Open enricopisoni opened 1 week ago
Dears @luytax @ungatoverde have you seen my previous message? it's not urgent...but I am curious to see your opinion on this ;-) thanks bests Enrico
Hi @enricopisoni! Nice to see that you find our R pacakge useful for your work.
If you want to assign data to geographic units, you just need to insert the data as list elements. E.g.
as.list(c(8,9,10))
means that you have the exposure in your three geographic units are 8, 9 and 10 ug/m3 respectively.
The geographic areas need an id to join all data refering to the same geographic unit. For this purpose you have to use the argument geo_id_raw
with a vector e.g. c(01, 02, 03)
. In this way, the R package can interpret that the exposure in 01 is 8 and so on. Am I answering your question?
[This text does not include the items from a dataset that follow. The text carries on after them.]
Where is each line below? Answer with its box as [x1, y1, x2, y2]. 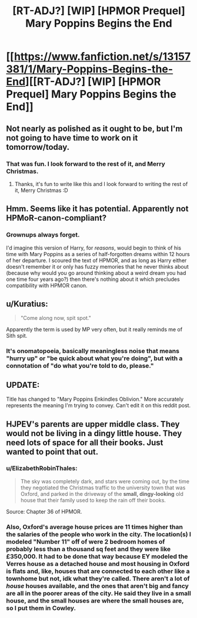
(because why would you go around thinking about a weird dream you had [6, 269, 186, 276]
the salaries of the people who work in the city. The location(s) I [6, 530, 191, 538]
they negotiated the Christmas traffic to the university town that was [20, 484, 186, 491]
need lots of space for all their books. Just [6, 437, 163, 447]
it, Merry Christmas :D [14, 187, 69, 194]
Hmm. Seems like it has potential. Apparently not [6, 204, 189, 214]
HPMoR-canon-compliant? [6, 213, 107, 223]
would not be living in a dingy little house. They [6, 428, 182, 438]
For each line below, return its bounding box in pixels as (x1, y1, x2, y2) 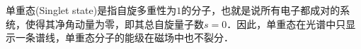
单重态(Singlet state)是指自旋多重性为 (6, 3, 177, 17)
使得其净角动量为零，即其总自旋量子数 (25, 16, 204, 31)
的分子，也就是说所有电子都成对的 (181, 3, 340, 17)
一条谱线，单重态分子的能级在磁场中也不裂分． (15, 30, 234, 45)
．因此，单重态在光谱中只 (227, 16, 346, 31)
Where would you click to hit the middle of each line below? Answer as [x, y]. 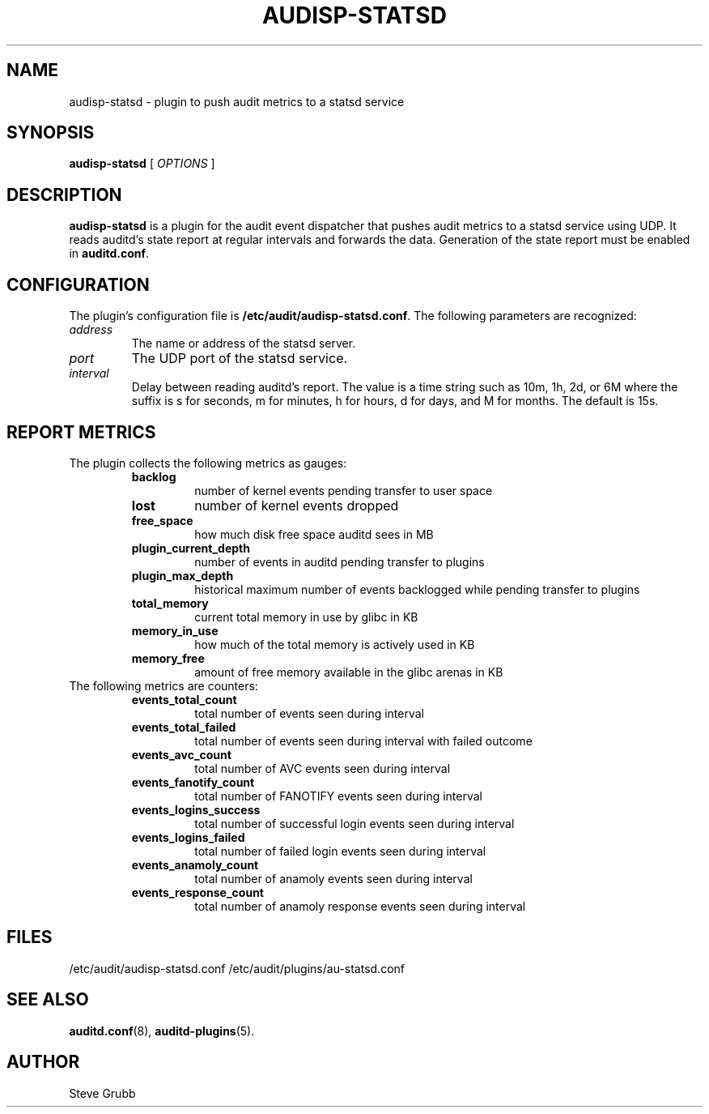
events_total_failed [184, 727]
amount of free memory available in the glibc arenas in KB [349, 672]
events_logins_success [196, 809]
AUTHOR [43, 1062]
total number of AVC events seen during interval [323, 768]
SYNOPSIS [51, 133]
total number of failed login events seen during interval [340, 851]
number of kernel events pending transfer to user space [344, 490]
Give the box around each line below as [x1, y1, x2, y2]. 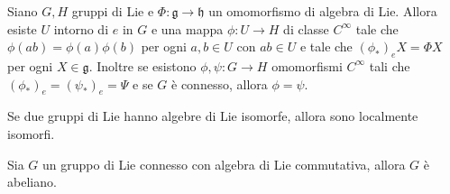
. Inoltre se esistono [88, 56, 197, 75]
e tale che [299, 37, 353, 56]
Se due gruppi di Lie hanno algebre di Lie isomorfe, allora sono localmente [7, 106, 418, 125]
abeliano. [7, 172, 57, 191]
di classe [283, 19, 329, 38]
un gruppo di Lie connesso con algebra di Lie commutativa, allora [42, 154, 406, 173]
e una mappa [151, 19, 224, 38]
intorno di [53, 19, 109, 38]
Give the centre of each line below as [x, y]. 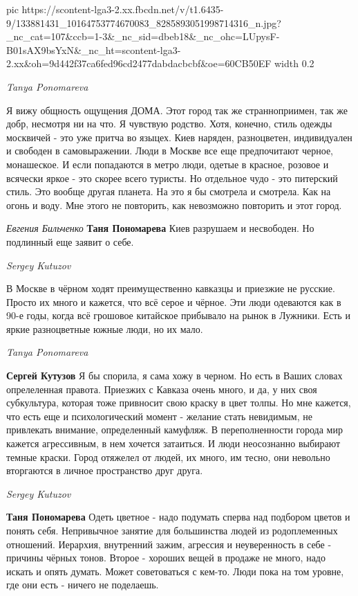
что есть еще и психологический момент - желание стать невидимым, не [159, 416]
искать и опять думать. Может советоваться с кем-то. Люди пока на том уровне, [175, 571]
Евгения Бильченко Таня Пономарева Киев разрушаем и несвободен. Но [160, 228]
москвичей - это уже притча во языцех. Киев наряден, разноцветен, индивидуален [179, 137]
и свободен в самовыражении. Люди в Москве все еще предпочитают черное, [170, 151]
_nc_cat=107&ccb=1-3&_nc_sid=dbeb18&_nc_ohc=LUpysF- [143, 36]
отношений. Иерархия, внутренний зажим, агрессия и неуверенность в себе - [169, 544]
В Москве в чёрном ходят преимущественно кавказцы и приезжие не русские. [171, 288]
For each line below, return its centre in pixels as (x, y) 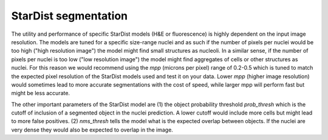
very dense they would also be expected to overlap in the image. (92, 130)
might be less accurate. (40, 93)
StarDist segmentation (70, 16)
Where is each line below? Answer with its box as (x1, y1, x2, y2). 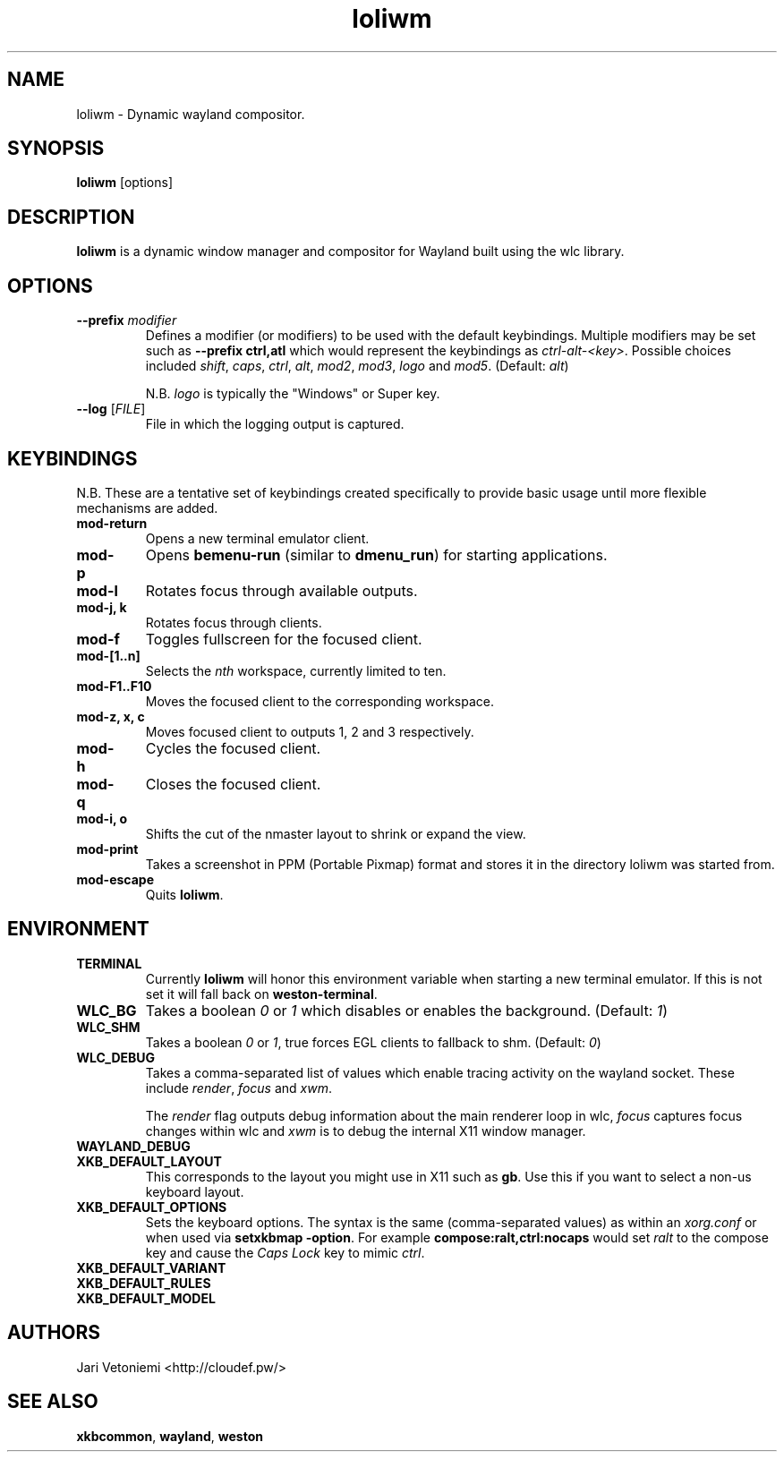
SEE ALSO (7, 1390, 98, 1413)
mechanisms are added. (76, 499, 218, 516)
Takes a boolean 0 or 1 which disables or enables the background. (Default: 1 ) (145, 1001, 669, 1020)
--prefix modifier (76, 312, 177, 328)
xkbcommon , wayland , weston (76, 1428, 263, 1444)
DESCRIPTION (7, 205, 135, 228)
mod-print (76, 840, 139, 857)
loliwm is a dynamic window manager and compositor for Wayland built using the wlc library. (76, 243, 625, 260)
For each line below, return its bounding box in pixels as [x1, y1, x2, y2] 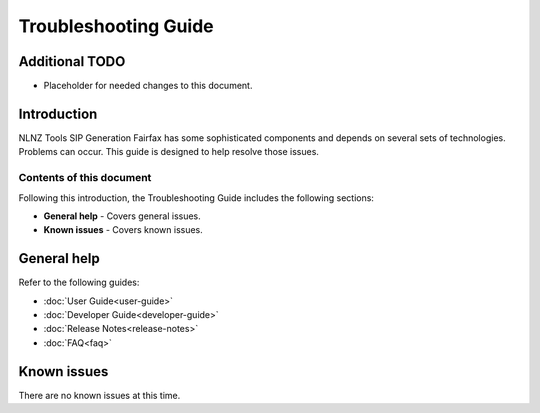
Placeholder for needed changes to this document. [43, 80, 253, 92]
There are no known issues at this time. [18, 389, 181, 401]
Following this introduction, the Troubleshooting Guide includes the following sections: [18, 191, 375, 204]
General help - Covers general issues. [43, 210, 202, 222]
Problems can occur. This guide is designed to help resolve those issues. [18, 146, 320, 158]
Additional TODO [18, 53, 126, 70]
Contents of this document [18, 171, 152, 185]
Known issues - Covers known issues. [43, 224, 204, 236]
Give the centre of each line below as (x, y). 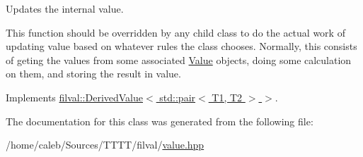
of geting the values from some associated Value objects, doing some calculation (179, 59)
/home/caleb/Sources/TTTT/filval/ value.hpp (105, 145)
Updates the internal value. (65, 8)
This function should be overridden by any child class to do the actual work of (175, 32)
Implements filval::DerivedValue (74, 97)
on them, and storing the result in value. (93, 74)
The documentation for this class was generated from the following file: (160, 121)
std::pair (178, 97)
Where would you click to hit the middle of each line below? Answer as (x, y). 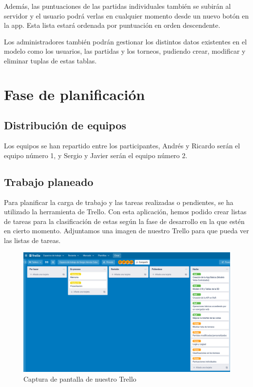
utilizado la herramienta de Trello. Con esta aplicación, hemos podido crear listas (125, 212)
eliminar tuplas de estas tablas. (50, 60)
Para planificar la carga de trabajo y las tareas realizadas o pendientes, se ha (119, 202)
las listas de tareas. (32, 240)
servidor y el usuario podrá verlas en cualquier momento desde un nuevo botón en (126, 15)
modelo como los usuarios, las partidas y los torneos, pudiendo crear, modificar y (125, 51)
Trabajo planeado (49, 181)
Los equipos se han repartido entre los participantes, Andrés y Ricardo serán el (122, 146)
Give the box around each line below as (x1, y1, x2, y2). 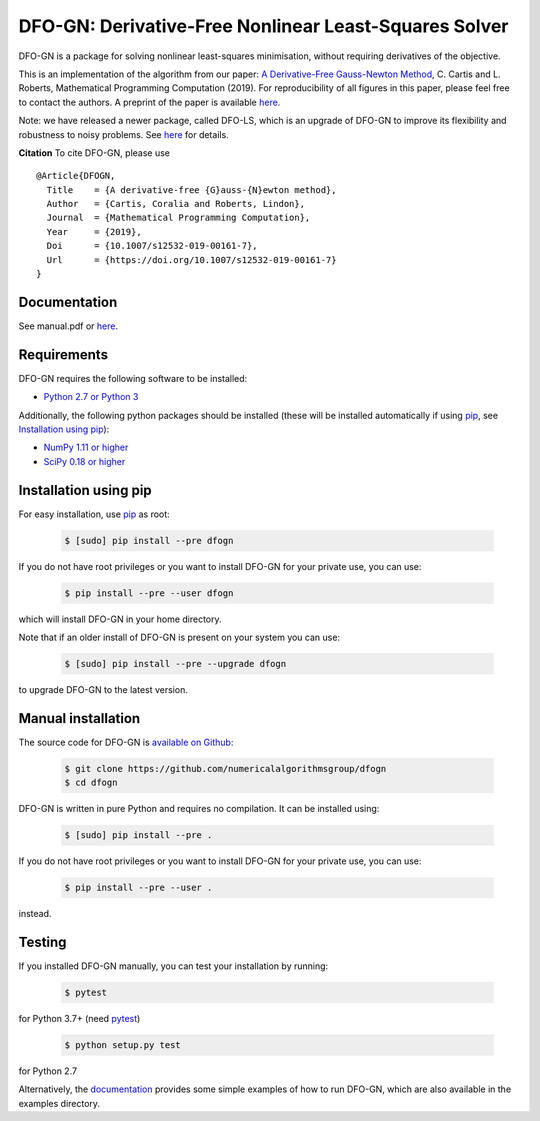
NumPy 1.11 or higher (43, 441, 129, 454)
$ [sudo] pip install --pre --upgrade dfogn (64, 658, 287, 669)
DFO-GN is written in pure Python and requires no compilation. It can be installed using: (18, 803, 380, 815)
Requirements (18, 346, 109, 363)
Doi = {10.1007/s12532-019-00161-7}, (46, 240, 259, 252)
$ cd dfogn (64, 777, 118, 789)
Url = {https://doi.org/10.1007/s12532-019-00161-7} (46, 254, 337, 265)
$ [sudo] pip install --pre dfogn (64, 535, 234, 546)
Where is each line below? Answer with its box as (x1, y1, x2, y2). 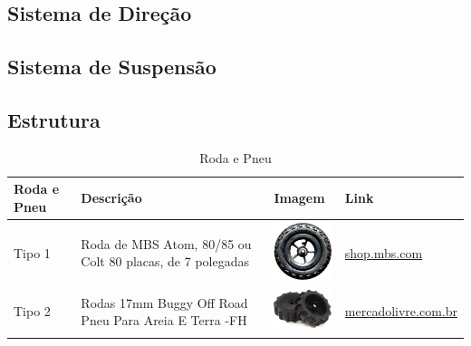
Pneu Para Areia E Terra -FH (81, 311, 247, 330)
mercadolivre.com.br (344, 302, 457, 321)
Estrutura (7, 105, 101, 133)
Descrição (81, 188, 142, 207)
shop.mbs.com (344, 243, 423, 262)
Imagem (274, 188, 325, 207)
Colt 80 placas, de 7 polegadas (81, 252, 249, 271)
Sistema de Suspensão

Sorry, we need to document the whole package much better (TBD next year).
Dears
I am checking the package...very well structured and clear, thanks for this !
I am also thinking how to apply it to my work
my first reaction is that probably (as you also said) I would mainly need the function "attribute_health.R" to be run for all the cells of my grid
in my case... what I would have are:
it seems at the moment that, through the input to the "attribute_health.R" function( input "exp_central"), I can define a vector of exposure (in my case it would be an element for each cell) could I do the same for the "baseline mortality rate"? as now it seems as input I can only provide one value for all exposure elements (while in my case i.e. I could have a different "baseline mortality rate" by NUTS3
let me know if this is possible...otherwise I will simply loop on the "attribute_health.R" function, passing each time the 4 requested info, by cell:
let me know thanks Enrico
PS in any case, as soon as I have a code working on my sample dataset, I will share it with you, fyi...thanks!